33
\$\begingroup\$

Goal:

Given two natural numbers (integers from 0 to infinity), output a number that is not the sum of those numbers, but is a natural number.

Example solutions (TI-Basic):

  • A+B+1

  • not(A+B)

Invalid solutions:

  • A+B-1 (for inputs 0,0, it returns -1, which is not natural)

  • "ABC" (ABC is not a number)

Notes:

  • The output must always be a sum of two natural numbers (which is actually just a natural number)

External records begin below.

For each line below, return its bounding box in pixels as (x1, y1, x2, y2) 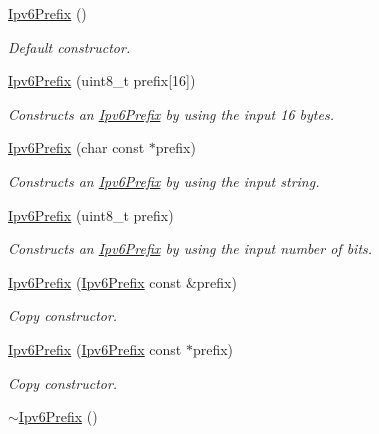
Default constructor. (8, 36, 131, 57)
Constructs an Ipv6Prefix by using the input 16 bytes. (8, 103, 334, 124)
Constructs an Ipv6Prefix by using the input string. (8, 170, 320, 191)
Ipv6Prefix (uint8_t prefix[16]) (8, 70, 196, 91)
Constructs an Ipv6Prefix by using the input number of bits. (8, 238, 373, 259)
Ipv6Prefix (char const (8, 137, 145, 158)
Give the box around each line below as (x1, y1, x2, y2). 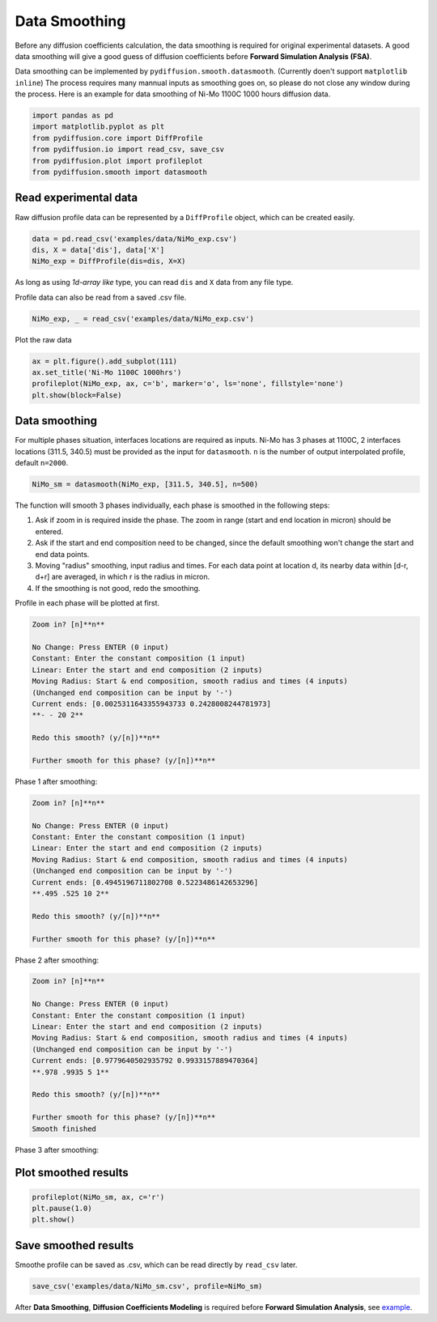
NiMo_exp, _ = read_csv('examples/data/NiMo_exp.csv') (32, 314, 254, 323)
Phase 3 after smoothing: (15, 1145, 100, 1154)
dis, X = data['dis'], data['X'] (32, 245, 165, 254)
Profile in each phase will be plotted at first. (15, 598, 160, 608)
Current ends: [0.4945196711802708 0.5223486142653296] (32, 878, 259, 886)
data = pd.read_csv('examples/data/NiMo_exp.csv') (32, 234, 238, 243)
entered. (35, 526, 64, 536)
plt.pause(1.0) (32, 1203, 92, 1213)
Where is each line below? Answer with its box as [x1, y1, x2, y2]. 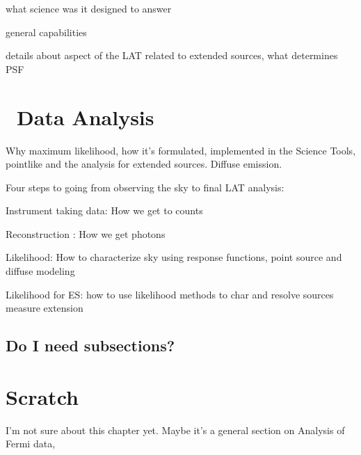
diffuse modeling [6, 264, 75, 278]
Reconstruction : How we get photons [6, 226, 166, 241]
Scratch [6, 382, 79, 410]
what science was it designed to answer [6, 1, 172, 15]
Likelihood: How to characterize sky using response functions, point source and [6, 250, 342, 264]
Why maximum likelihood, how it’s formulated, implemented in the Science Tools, [6, 143, 356, 157]
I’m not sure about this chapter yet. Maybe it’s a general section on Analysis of [6, 422, 345, 437]
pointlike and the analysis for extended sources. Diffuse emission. [6, 157, 282, 171]
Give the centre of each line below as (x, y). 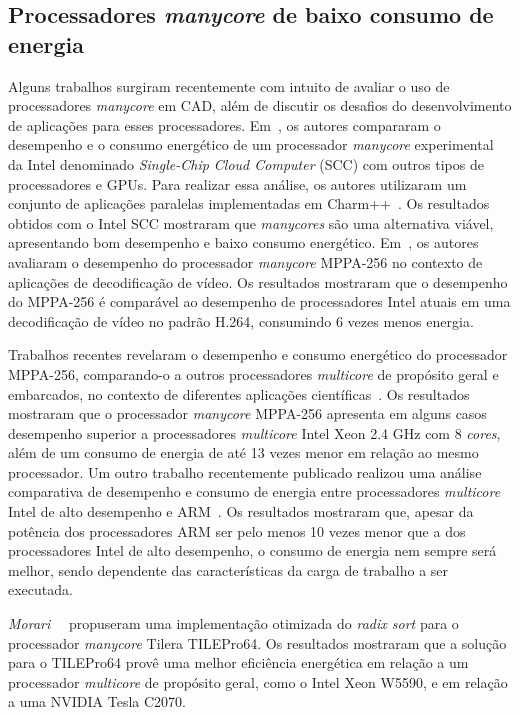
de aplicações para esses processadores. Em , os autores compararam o (224, 124)
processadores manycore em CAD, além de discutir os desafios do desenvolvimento (260, 105)
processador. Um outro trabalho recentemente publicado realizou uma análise (245, 471)
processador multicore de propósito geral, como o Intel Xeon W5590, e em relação (258, 681)
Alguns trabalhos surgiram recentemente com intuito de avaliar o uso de (229, 85)
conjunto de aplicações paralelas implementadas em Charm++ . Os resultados (249, 203)
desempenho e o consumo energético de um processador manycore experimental (251, 144)
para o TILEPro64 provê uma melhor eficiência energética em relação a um (238, 662)
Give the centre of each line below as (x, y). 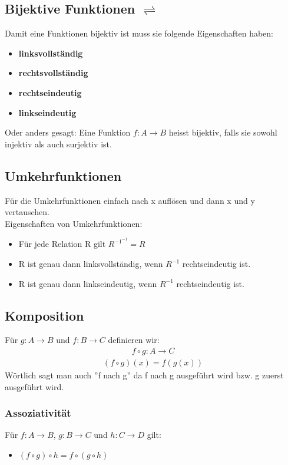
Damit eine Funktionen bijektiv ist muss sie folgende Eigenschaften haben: (139, 33)
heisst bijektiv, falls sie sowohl (223, 132)
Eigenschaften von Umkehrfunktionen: (74, 223)
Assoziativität (38, 413)
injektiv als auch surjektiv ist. (58, 144)
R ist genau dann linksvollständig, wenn (91, 263)
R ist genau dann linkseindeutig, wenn (88, 283)
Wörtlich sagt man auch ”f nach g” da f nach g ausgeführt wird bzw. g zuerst (144, 375)
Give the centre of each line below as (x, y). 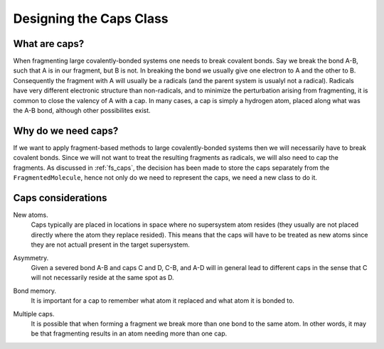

  • -1, undefined, infinity, NaN and Error messages are not natural numbers. For our purposes, 0 is natural (although not all mathematicians agree).

\$\endgroup\$
  • 1
    \$\begingroup\$ Maybe we take the numbers as strings and output as a string? \$\endgroup\$ – xnor Feb 13 '17 at 3:01
  • 1
    \$\begingroup\$ Can the output have leading zeroes? \$\endgroup\$ – Kritixi Lithos Feb 13 '17 at 8:27
  • 1
    \$\begingroup\$ I presume overflows need to be taken into account, so the result of 2^32 -1 and 2 should not be negative, right? \$\endgroup\$ – adrianmp Feb 13 '17 at 12:28
  • 1
    \$\begingroup\$ Just a small remark because I like to pay attention to useless details: 0 is not a natural number. If you change the first sentence to "Given two non-negative integers ...", there won't be any useless detail left for me to comment on. :) \$\endgroup\$ – peech Feb 13 '17 at 17:11
  • 6
    \$\begingroup\$ @peech This is not true. 0 is considered a natural number under some definitions. You cannot see it because it has been deleted but there has been an extensive conversation on this matter. \$\endgroup\$ – Wheat Wizard Feb 13 '17 at 17:16

76 Answers 76

1
\$\begingroup\$

ForceLang, 33 bytes

def a io.readnum()
io.write a+a+1
\$\endgroup\$
  • \$\begingroup\$ Does this take two numbers as input? \$\endgroup\$ – Blue Feb 26 '17 at 12:55
  • \$\begingroup\$ @muddyfish Yes. \$\endgroup\$ – SuperJedi224 Feb 26 '17 at 12:59
1
\$\begingroup\$

Cardinal, 7 bytes

%:+~:*.

Outputs sum + 1

Try it online!

\$\endgroup\$
1
\$\begingroup\$

Melang (Non competing) 13 bytes

\n\n+\n+\n\ni

I wrote Melang for this challenge and decided that it works so might as well bring it here.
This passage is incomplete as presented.